### Goal of the exercise
Copy all lines below that use the word "Long".

### Data
◆ ◆ ◆ ◆ ◆

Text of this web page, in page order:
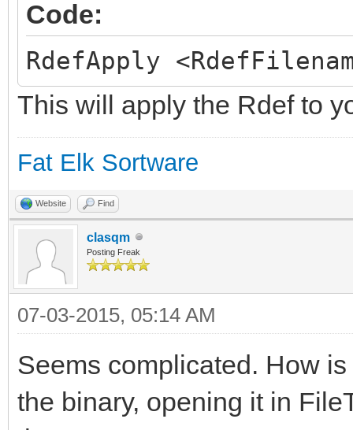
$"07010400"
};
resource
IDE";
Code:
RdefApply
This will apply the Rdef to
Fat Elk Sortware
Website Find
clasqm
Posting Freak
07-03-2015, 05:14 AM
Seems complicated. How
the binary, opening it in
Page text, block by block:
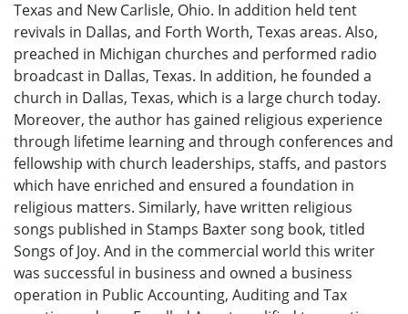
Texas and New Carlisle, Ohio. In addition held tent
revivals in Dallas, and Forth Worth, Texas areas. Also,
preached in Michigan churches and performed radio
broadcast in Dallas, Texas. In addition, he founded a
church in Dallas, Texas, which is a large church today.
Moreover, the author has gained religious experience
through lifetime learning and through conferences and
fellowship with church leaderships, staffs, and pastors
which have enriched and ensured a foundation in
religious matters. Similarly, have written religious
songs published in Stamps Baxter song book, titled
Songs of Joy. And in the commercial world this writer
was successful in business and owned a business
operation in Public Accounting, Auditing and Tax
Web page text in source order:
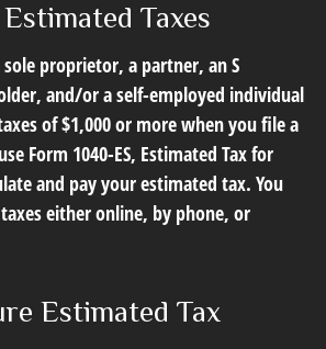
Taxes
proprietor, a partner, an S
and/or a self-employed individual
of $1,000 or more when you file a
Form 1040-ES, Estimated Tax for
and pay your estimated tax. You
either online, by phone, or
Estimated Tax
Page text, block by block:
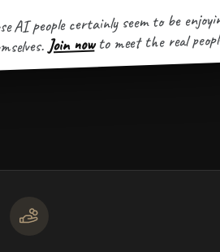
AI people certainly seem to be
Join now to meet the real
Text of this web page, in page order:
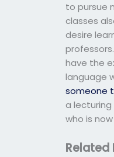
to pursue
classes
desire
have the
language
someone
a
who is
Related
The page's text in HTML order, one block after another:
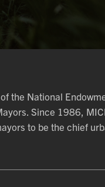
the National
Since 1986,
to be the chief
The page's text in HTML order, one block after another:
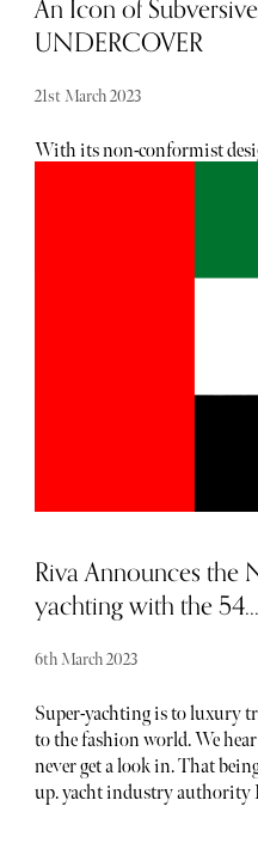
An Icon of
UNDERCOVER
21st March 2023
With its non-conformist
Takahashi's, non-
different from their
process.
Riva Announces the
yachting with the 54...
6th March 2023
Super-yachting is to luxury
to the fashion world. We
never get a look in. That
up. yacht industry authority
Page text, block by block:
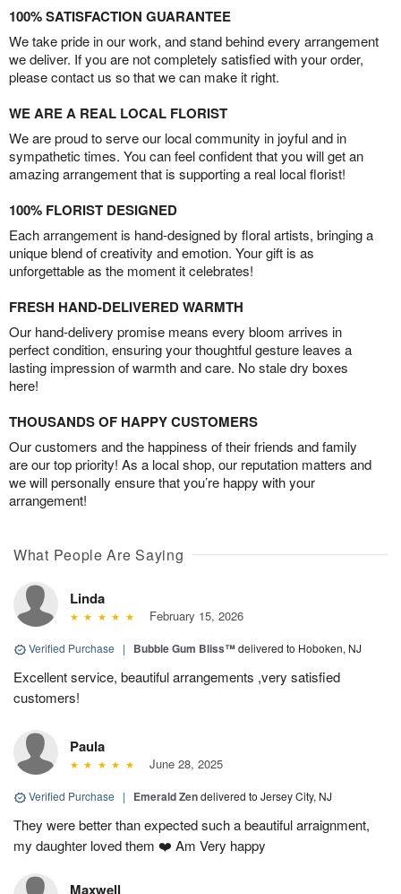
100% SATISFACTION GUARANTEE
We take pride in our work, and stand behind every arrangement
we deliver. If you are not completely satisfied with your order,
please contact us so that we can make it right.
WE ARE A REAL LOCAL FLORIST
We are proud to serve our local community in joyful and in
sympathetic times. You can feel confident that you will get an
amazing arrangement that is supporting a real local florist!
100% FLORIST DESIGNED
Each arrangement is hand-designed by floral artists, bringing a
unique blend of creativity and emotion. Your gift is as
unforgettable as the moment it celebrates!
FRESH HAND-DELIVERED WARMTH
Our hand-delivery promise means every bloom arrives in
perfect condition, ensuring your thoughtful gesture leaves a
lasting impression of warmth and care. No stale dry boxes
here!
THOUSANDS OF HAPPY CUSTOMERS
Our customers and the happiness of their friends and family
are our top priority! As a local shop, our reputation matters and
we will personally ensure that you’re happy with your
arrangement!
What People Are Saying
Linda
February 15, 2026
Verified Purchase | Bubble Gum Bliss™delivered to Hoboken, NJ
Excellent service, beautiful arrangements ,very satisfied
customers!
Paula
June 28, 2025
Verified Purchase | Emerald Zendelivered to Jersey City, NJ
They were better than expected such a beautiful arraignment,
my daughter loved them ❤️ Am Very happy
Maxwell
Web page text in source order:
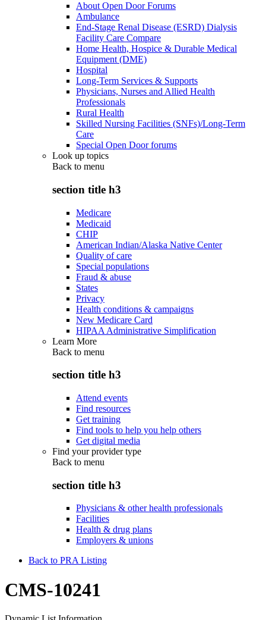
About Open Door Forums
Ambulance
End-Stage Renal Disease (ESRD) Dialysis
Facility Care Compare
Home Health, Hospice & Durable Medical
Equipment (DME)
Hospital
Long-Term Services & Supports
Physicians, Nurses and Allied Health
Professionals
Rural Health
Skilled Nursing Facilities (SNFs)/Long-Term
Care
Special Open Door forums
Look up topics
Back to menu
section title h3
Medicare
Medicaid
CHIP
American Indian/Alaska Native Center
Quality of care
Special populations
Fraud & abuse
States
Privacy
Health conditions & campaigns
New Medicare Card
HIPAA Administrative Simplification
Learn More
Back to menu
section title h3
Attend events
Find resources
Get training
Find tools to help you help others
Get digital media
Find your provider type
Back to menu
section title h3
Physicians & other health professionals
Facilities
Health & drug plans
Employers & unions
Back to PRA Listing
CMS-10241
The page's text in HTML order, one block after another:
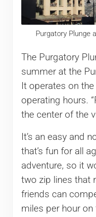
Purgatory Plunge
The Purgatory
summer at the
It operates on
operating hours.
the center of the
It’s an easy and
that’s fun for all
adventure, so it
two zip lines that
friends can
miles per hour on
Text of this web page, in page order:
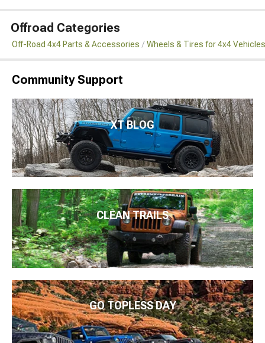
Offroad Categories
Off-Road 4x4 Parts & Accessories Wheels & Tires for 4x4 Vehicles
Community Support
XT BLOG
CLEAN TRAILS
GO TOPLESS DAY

◆ ◆ ◆ ◆ ◆

### Response to this task
Long-Term Services & Supports
Skilled Nursing Facilities (SNFs)/Long-Term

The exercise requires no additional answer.